[MATERIAL PROVIDED]

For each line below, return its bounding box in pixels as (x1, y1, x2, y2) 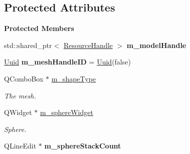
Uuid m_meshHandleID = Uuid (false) (4, 56, 131, 67)
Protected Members (4, 23, 74, 33)
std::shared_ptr (4, 39, 52, 50)
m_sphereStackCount (44, 140, 121, 151)
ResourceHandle (63, 39, 113, 50)
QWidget (4, 107, 32, 117)
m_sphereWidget (40, 107, 93, 117)
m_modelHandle (126, 39, 186, 50)
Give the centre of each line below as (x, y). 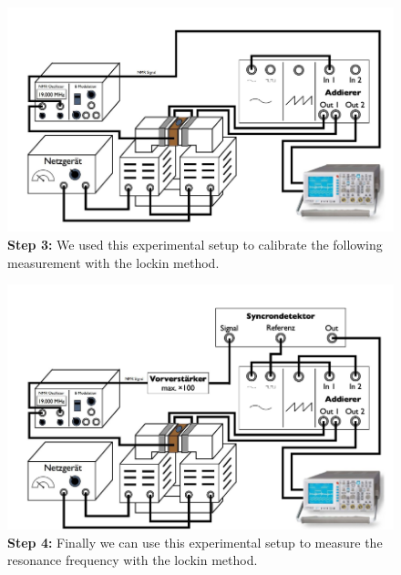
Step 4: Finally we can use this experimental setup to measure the (195, 542)
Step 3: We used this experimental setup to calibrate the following (195, 244)
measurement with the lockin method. (113, 262)
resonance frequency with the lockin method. (133, 560)

[WHAT IS EXPECTED] Repeat exactly, please: transcribe each entry and leave out the pictures.

[ANSWER SECTION]
For each line below, return its bounding box in pixels as (x1, y1, x2, y2) 
Uuid m_meshHandleID = Uuid (false) (4, 56, 131, 67)
Protected Members (4, 23, 74, 33)
std::shared_ptr (4, 39, 52, 50)
m_sphereStackCount (44, 140, 121, 151)
ResourceHandle (63, 39, 113, 50)
QWidget (4, 107, 32, 117)
m_sphereWidget (40, 107, 93, 117)
m_modelHandle (126, 39, 186, 50)
Give the centre of each line below as (x, y). 
Step 4: Finally we can use this experimental setup to measure the (195, 542)
Step 3: We used this experimental setup to calibrate the following (195, 244)
measurement with the lockin method. (113, 262)
resonance frequency with the lockin method. (133, 560)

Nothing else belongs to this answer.